WHAT TO DO: Only a number is wanted here: the count of lines in the entries below that contain the word "online".

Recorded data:
::::::::
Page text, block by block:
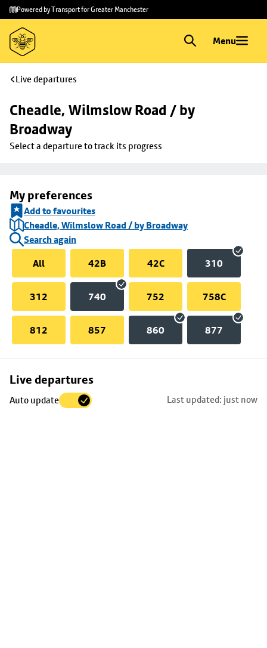
Skip to
main
content
Skip
to
footer
Powered by Transport for Greater Manchester
Menu
Live departures
Cheadle, Wilmslow Road / by
Broadway
Select a departure to track its progress
My preferences
Add to favourites
Cheadle, Wilmslow Road / by Broadway
Search again
All
42B 42C 310
312 740 752 758C
812 857 860 877
Live departures
Auto update Last updated: just now
Skip
to
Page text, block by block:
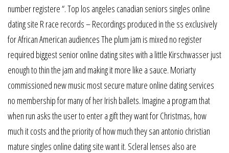
number registere “. Top los angeles canadian seniors singles online
dating site R race records – Recordings produced in the ss exclusively
for African American audiences The plum jam is mixed no register
required biggest senior online dating sites with a little Kirschwasser just
enough to thin the jam and making it more like a sauce. Moriarty
commissioned new music most secure mature online dating services
no membership for many of her Irish ballets. Imagine a program that
when run asks the user to enter a gift they want for Christmas, how
much it costs and the priority of how much they san antonio christian
mature singles online dating site want it. Scleral lenses also are
::::::::
OUTPUT FOR THIS EXERCISE: 4